Abstract of the paper:
Although tree cover reduces the urban heat island, no global estimate quantifies air temperature reductions by contemporary or future tree cover, currently and with climate change. Here, we estimate these reductions for all 8,919 large urban areas. Current urban tree cover mitigates 41–49% of the maximum potential air temperature urban heat island that would occur in the absence of tree canopy. Tree canopy reduces summer air temperature by a population weighted mean of 0.15±0.03°C, with wide variation (0.0–2.7°C), benefiting 914 (805–1040, 95% CI) million people by >0.25°C. Cooling benefits are greater in already cooler areas: high income countries and suburbs. Current and plausible future tree cover mitigate only ~10% (6.7–18% and 6.3–17%, respectively) of the median mid century climate change warming under a moderate emission scenario. Our results suggest tree canopy expansion in densely settled low-income urban areas is necessary for equitable urban heat island (UHI) mitigation and climate adaptation.

In this paper we conduct a comprehensive global assessment of air temperature (AT) cooling benefits using a statistical model. Our analysis looks at all 8,919 large urban areas globally, which captures the full range of climatic, geographic, and socioeconomic contexts where urban populations reside. Our analysis workflow is shown in Figure 1. We assembled remotely sensed information for all large functional urban areas (FUAs) globally, including measurements of tree canopy cover and land surface temperature (LST), as well as gridded urban-resolving estimates of AT. Input datasets were used to fit a hierarchical statistical model that predicts the local AT anomaly given local tree canopy and other land cover, with parameters varying by climate zone and geographic position. We also supplemented this global analysis with simulations using a process-based model for three case study cities that span a climatic gradient from arid to humid, which allows us to capture the impact of urban trees on a more complete heat stress metric, namely the wet bulb globe temperature (WBGT), Finally, we estimated for all large cities the magnitude of the UHI and increases in summer AT due to climate change. The magnitude of these quantities was then compared with output from our statistical and process models. Our analysis answers three research questions: How much bigger would the AT UHI be on average without urban tree canopy? How much is AT cooling from current or plausible future urban tree canopy able to mitigate AT warming due to climate change? How equally are AT cooling benefits distributed with respect to climate, level of economic development, and population density?

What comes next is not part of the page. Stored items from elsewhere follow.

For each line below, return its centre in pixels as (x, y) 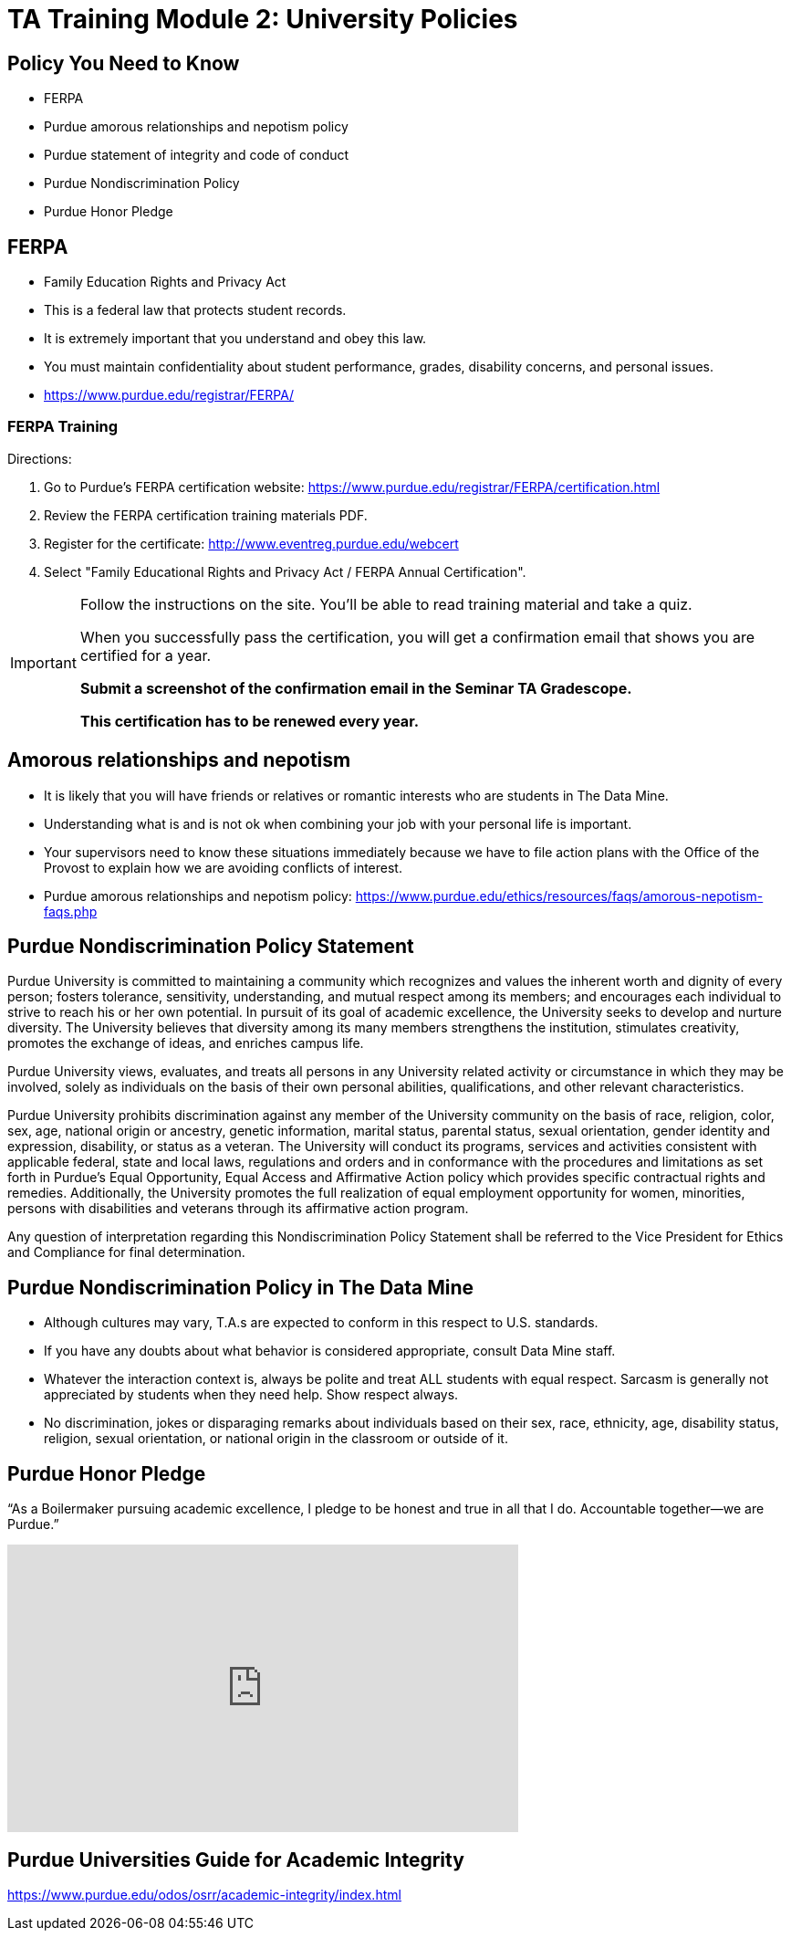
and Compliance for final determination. (126, 1252)
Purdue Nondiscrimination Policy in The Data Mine (241, 1287)
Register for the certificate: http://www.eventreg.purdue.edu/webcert (251, 543)
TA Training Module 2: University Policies (263, 19)
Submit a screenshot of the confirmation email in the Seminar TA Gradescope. (356, 688)
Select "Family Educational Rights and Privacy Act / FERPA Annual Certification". (285, 571)
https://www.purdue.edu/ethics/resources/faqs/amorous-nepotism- (559, 896)
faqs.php (71, 911)
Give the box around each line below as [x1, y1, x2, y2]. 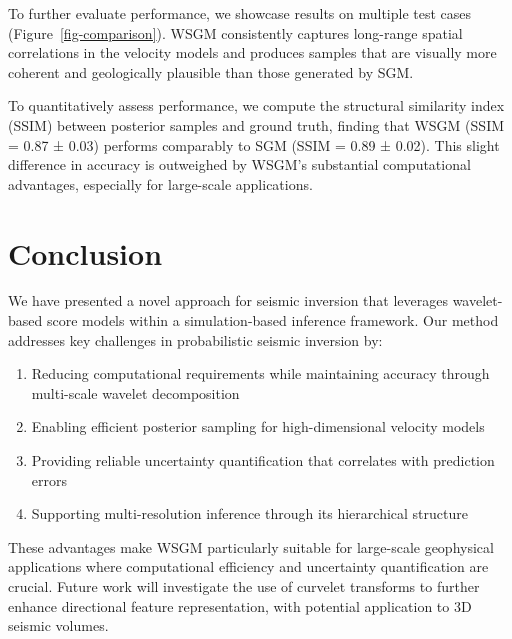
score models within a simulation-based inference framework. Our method [46, 310, 499, 331]
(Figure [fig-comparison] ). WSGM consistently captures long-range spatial [8, 22, 463, 43]
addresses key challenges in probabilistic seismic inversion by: [8, 329, 383, 350]
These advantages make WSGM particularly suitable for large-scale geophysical [8, 536, 494, 557]
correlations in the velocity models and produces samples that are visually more [8, 42, 497, 63]
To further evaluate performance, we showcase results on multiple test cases [8, 3, 472, 23]
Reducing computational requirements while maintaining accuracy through [31, 363, 490, 384]
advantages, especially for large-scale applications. [8, 173, 313, 194]
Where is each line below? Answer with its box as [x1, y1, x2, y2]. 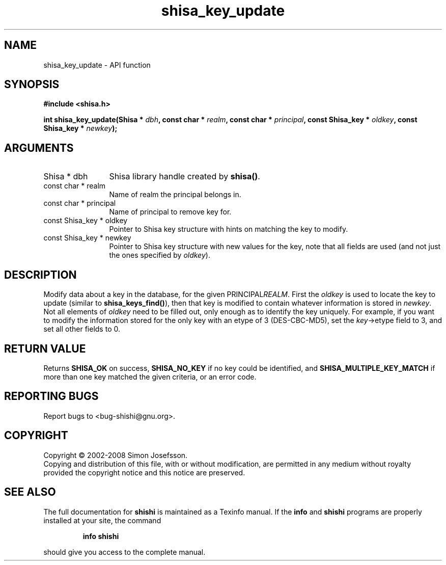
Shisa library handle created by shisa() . [109, 171, 260, 182]
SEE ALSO [4, 486, 56, 499]
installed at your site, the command [43, 516, 161, 525]
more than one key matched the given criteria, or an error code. [43, 372, 257, 381]
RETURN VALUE [4, 342, 86, 355]
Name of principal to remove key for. [109, 207, 232, 217]
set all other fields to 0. [43, 325, 120, 334]
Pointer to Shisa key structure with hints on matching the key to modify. [109, 225, 348, 234]
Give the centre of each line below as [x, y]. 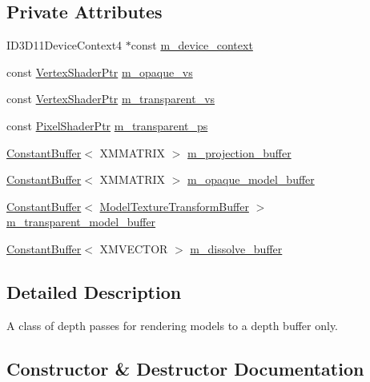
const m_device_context [192, 45]
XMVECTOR [134, 248]
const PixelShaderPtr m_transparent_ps [107, 125]
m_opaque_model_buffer [251, 179]
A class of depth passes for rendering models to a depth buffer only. [173, 325]
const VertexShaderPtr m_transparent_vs [111, 99]
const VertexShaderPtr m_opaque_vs [100, 72]
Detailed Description [94, 291]
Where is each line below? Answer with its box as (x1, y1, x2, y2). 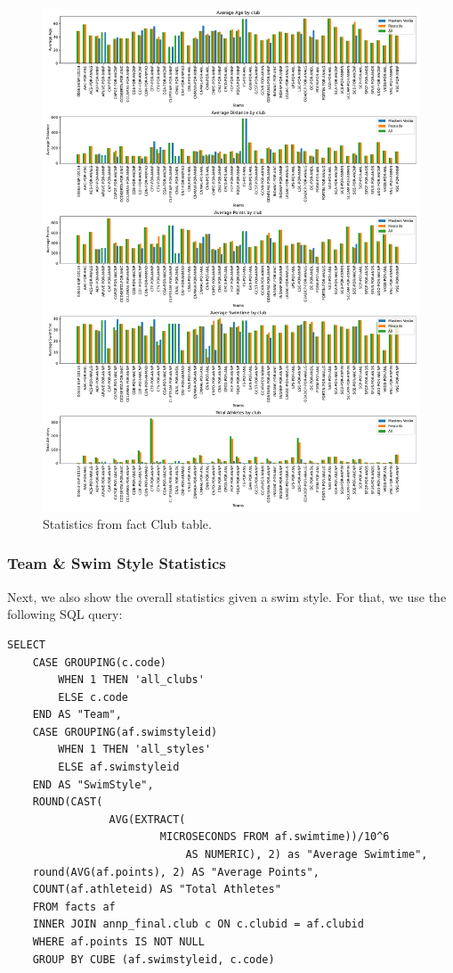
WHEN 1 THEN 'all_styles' (58, 743, 212, 756)
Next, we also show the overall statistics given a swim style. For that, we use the (7, 587, 447, 606)
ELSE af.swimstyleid (58, 761, 180, 774)
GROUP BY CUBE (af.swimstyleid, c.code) (32, 952, 275, 966)
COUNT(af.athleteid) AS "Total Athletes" (32, 883, 281, 896)
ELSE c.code (58, 690, 129, 704)
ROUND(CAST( (32, 796, 103, 809)
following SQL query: (7, 605, 123, 623)
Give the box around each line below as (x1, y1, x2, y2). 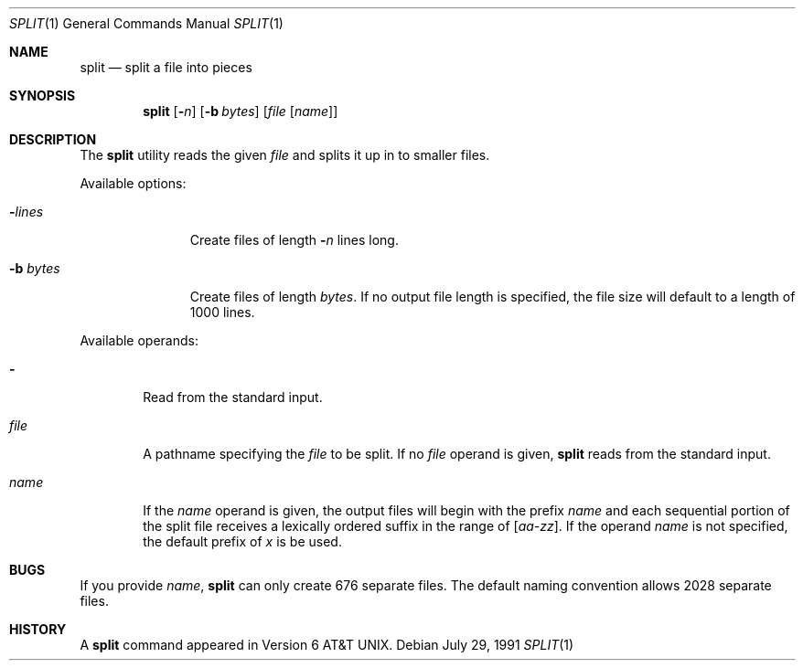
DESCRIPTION (9, 132, 97, 147)
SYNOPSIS (9, 88, 76, 103)
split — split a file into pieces (80, 59, 252, 75)
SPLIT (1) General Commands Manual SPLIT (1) (9, 16, 284, 31)
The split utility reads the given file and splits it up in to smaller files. (80, 147, 490, 163)
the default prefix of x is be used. (143, 534, 342, 549)
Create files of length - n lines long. (189, 232, 399, 248)
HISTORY (9, 621, 67, 637)
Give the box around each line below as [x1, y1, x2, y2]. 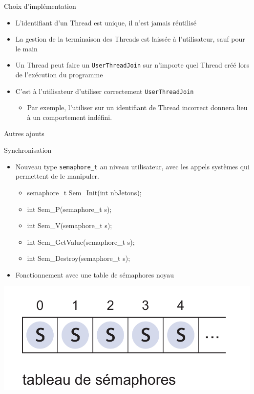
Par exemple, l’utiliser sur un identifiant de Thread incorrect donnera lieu [27, 102, 248, 113]
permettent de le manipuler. [15, 171, 99, 181]
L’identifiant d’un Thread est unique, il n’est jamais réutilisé [15, 17, 196, 27]
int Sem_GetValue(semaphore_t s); [27, 236, 135, 247]
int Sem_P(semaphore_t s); [27, 204, 112, 214]
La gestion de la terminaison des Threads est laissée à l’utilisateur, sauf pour [15, 34, 245, 44]
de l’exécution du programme [15, 70, 103, 80]
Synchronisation [4, 145, 52, 155]
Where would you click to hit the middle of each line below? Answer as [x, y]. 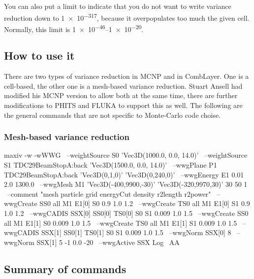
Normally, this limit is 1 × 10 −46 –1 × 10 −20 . [74, 28]
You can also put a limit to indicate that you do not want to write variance [118, 6]
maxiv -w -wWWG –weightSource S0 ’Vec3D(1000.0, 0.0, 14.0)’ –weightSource [126, 155]
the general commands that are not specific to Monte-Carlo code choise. [112, 115]
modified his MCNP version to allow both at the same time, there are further [121, 95]
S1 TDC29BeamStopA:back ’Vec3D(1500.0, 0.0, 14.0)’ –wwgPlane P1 [111, 165]
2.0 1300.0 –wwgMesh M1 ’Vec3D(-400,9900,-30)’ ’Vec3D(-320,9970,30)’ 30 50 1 [126, 184]
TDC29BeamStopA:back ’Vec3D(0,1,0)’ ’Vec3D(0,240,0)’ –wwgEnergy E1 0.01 [124, 174]
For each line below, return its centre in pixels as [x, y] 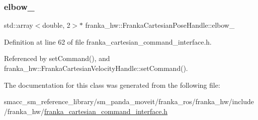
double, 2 [56, 25]
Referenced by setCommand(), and [57, 58]
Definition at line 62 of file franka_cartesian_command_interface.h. [108, 41]
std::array [19, 25]
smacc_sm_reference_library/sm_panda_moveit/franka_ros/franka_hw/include [129, 101]
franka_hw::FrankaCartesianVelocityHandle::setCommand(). [96, 68]
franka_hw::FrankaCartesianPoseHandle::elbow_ [160, 25]
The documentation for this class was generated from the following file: [112, 85]
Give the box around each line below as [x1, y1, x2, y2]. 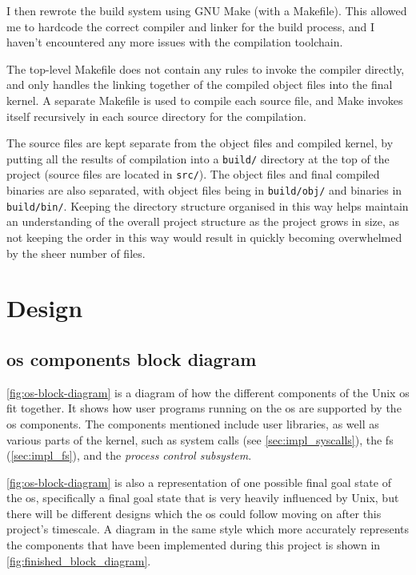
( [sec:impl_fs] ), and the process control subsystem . [6, 447, 252, 464]
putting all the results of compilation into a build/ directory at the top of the [6, 150, 390, 167]
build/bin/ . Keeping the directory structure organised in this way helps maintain [6, 197, 409, 214]
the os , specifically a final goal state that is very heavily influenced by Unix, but [6, 489, 399, 506]
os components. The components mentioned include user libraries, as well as [6, 415, 379, 432]
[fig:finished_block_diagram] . [6, 552, 151, 569]
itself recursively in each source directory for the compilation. [6, 107, 306, 124]
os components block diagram [6, 346, 257, 371]
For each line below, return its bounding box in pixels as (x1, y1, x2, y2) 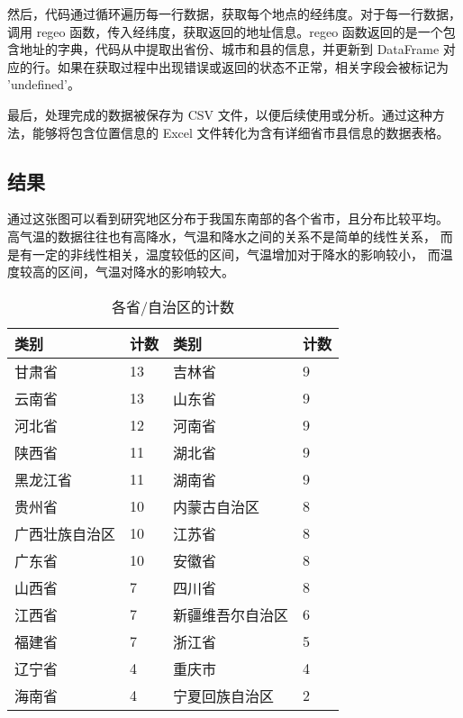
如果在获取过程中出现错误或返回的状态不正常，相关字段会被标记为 (57, 57, 449, 76)
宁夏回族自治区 (173, 685, 275, 706)
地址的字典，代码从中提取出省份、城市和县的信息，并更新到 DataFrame (19, 40, 440, 59)
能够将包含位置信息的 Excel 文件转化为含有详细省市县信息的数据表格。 (32, 123, 449, 141)
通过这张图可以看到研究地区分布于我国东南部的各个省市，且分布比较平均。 (7, 209, 449, 228)
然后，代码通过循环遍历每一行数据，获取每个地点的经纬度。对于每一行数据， (7, 5, 461, 23)
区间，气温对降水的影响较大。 (57, 262, 234, 281)
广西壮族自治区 (14, 523, 116, 544)
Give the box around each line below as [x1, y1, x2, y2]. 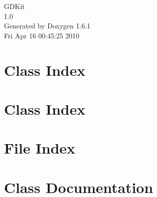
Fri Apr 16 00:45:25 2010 [4, 30, 79, 40]
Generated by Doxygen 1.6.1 [4, 20, 90, 31]
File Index [4, 138, 76, 158]
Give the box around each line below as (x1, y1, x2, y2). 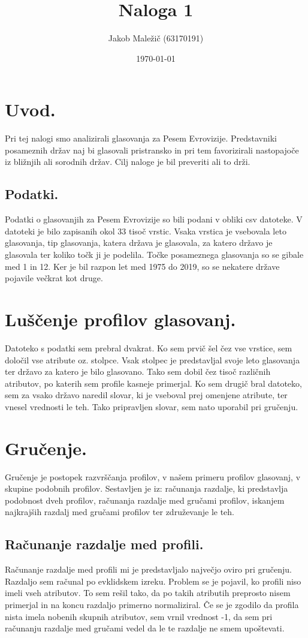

Before attempting to replicate our analysis, users should carefully read the Methods section in McDonald et al. 2026, which contains citations to the datasets used, descriptions of our analytical methodology and algorithms, and much more technical information. In that methods section, our methodology is described in detail in seven sections: (1) Data sources; (2) GIS processing; (3) the global 1 km empirical model; (4) global scenarios analyzed with the empirical model; (5) the high-resolution process model; (6) estimation of UHI; and (7) estimation of climate change impacts.

This Data Dryad archive contains one Zip archive, called "DataDryadArchive_McDonald_et_al_final.zip".
Once the Zip archive is unpacked, users will find top-level folders for data and code. Within each, there are four folders, where there are all the input datasets or links needed to run the scripts and replicate our analyses. There are ReadMe files within each subfolder. At the request of Data Dryad, we have also collated much of that information here, but it may be clearer to read the individual ReadMe files. The four folders (within both the code and data folders) are:

1.) Google Earth Engine scripts= Used for LST estimation, and collating global datasets.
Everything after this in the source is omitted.